Висела морозная дымка, снег скрипел – в Москве слышно.
Прибежала-таки Анюта на боярский двор. Людей – никого. Собаки цепные, человека завидя, из будок повыскочили и, как волки, уселись молча вокруг амбара и стали ждать Анюту, чтоб разорвать, коли подойдет.
– Маланья! – крикнула Анюта издали.
Маланья, узнав голос, отозвалась:
– Зачем пришла, Анюта? Уходи, пока не увидели.
– Нет никого. А пришла спросить, чего мне сделать, чтоб вызволить тебя. К амбару не подойти, псы больно голодны.
– Ничего не поделаешь, девушка. Помни меня и молись. – Может, черта позвать? Ты научи как, я позову.
– Богу за меня молись, девушка. Богу! И ступай. Караульщик греться пошел. Не ровен час увидит тебя.

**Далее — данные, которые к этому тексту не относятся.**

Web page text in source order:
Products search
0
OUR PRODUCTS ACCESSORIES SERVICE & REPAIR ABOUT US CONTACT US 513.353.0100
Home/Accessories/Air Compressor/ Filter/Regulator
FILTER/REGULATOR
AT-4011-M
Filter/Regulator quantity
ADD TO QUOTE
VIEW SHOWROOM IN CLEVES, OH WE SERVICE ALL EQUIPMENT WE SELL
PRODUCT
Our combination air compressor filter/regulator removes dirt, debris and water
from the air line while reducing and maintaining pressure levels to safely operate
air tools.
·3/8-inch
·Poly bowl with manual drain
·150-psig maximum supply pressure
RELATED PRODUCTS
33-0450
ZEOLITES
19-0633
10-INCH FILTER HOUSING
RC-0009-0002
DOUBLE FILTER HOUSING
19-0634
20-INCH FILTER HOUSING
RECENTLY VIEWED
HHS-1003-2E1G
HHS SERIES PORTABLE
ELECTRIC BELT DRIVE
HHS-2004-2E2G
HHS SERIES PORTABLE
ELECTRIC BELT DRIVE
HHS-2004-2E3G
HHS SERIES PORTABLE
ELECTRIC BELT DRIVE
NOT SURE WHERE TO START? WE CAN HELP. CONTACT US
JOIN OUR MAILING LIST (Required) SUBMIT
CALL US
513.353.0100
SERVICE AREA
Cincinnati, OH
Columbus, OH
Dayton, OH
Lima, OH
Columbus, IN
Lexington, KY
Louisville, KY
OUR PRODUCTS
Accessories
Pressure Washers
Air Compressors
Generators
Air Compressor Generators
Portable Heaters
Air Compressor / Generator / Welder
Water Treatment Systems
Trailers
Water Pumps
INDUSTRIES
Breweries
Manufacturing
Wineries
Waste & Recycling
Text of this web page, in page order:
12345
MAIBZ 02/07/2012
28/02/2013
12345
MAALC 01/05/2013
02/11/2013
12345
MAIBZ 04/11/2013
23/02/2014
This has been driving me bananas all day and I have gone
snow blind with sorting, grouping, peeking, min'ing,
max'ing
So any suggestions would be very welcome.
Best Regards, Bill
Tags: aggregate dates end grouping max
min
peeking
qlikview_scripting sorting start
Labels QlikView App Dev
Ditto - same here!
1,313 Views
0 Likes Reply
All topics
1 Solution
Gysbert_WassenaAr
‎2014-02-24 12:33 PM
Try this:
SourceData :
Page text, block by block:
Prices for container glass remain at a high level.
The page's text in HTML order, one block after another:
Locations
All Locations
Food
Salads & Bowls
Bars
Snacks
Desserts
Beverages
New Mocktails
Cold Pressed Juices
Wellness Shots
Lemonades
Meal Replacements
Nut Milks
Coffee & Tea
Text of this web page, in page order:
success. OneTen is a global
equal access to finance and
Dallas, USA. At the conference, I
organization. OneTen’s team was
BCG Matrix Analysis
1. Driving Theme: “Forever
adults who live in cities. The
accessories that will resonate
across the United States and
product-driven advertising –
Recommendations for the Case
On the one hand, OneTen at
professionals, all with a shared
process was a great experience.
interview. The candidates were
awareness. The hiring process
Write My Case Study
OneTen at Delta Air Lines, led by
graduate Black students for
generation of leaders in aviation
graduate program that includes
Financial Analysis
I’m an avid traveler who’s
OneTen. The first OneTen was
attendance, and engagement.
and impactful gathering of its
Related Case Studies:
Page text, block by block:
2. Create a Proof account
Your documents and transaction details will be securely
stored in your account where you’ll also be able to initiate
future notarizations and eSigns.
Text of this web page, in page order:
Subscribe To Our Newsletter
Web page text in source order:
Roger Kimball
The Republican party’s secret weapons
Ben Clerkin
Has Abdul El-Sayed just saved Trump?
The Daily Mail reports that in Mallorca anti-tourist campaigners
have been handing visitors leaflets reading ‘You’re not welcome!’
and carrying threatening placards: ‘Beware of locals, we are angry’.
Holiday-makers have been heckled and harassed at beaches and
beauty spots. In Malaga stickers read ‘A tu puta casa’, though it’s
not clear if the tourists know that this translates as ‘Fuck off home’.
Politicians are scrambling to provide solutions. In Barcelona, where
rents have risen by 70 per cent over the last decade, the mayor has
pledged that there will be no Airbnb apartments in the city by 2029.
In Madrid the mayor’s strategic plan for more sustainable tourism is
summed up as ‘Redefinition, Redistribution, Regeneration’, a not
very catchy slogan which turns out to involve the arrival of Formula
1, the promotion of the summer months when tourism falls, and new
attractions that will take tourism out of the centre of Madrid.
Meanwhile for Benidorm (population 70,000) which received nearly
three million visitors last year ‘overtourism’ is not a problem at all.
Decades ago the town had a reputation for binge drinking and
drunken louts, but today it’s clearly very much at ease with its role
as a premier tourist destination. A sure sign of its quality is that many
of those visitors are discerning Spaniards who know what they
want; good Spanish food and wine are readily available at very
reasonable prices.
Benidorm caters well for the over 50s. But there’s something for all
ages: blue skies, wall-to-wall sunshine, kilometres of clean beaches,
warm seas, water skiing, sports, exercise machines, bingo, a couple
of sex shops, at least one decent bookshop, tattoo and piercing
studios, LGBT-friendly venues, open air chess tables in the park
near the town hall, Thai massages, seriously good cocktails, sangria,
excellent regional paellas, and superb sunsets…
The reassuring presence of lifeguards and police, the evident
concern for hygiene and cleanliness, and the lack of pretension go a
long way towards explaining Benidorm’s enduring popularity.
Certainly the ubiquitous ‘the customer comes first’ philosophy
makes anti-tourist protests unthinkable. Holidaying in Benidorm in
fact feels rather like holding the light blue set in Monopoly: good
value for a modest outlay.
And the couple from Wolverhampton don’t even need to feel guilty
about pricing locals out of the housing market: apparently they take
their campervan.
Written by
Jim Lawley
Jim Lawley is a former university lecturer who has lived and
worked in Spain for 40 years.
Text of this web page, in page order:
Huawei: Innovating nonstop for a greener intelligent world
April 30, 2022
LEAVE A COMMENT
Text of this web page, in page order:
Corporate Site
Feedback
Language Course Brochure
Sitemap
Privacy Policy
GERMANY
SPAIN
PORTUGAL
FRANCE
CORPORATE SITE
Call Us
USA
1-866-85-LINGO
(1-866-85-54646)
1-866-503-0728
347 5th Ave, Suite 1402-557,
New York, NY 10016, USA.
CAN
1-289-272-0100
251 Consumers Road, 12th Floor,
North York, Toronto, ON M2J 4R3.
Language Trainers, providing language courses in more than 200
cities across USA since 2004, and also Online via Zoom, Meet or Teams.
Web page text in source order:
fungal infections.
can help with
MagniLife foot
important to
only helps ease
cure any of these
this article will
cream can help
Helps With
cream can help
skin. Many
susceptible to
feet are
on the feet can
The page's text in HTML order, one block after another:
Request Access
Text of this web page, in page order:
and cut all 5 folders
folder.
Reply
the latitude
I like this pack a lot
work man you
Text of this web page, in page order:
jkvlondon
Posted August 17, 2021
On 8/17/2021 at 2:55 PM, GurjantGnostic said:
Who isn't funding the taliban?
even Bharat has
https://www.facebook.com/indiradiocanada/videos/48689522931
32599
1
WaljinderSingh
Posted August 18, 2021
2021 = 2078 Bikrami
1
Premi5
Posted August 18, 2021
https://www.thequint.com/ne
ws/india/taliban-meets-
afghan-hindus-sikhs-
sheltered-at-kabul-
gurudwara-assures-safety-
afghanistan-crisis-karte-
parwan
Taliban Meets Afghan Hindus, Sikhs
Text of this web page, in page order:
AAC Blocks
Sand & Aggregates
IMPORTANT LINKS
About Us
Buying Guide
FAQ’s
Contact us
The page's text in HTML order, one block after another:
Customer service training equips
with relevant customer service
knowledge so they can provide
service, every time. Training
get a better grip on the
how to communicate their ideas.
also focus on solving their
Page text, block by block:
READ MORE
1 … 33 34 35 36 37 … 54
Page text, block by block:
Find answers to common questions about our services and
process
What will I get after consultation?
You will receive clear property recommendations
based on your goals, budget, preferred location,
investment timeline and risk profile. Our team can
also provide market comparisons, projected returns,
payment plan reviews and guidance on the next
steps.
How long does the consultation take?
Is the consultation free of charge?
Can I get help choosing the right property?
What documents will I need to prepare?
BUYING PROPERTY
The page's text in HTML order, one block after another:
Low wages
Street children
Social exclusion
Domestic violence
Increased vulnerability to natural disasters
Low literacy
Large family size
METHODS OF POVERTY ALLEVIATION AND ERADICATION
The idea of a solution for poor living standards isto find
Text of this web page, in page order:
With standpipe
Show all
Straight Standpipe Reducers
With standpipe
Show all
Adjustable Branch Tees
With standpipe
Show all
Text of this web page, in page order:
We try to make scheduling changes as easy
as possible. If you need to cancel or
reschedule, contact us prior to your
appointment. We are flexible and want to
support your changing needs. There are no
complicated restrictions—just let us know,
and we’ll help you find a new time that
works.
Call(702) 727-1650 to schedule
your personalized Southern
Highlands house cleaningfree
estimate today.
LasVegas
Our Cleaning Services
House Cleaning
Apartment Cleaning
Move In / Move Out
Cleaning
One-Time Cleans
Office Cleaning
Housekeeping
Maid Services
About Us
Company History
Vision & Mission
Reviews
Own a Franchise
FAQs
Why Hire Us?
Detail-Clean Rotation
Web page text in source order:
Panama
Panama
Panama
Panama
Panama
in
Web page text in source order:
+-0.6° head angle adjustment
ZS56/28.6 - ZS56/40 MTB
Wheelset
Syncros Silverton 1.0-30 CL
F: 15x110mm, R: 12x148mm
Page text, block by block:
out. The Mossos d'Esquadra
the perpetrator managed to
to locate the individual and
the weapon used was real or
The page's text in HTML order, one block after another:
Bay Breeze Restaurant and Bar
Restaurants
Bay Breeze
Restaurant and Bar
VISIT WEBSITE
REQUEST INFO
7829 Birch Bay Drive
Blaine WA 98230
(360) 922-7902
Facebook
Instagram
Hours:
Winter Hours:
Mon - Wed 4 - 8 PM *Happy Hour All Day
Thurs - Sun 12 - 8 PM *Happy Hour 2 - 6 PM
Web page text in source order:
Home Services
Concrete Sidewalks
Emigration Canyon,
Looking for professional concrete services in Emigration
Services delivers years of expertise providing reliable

Тут в доме дверь хлопнула.
Заплакала Анюта и бежать. Бежит к селу, а сама думает, не позвать ли маленького лешего, может, он вызволит Маланью. Только подумала, обдало ее снежной пылью, выросла из-под земли тройка белых лошадей в серебряной сбруе. Саночки узорчатые, голубыми цветами расписаны. Возок пуст, а на месте кучера Ванюшка-леший.
– Звала? – спрашивает.
– Звала.
– Садись и приказывай.
Как во сне села Анюта в саночки. Шевельнул Ванюшка вожжами, и поплыла земля-матушка, снегами белыми укутанная, из-под легких полозьев. Скрипят полозья как правдашние, а следу никакого.
– Не шибко ли кони идут? – спрашивает Ванюшка, а сам вожжи натянул слегка – кони сгоряча лесок перемахнули.
– Не шибко! – говорит Анюта, а у самой дух захватило.
Дух захватывает, а страха нет. Кони волшебные, сани заморские, кучером – леший, а страха нет: человека спасать едет.
– Темновато нынче, – вздыхает Ванюшка, – была бы полная луна, я бы тебе голубых каменных цветочков нарвал.
– Баловство это, – говорит Анюта. – Вези меня поскорее к вашему главному лешему, дело у меня спешное и страшное.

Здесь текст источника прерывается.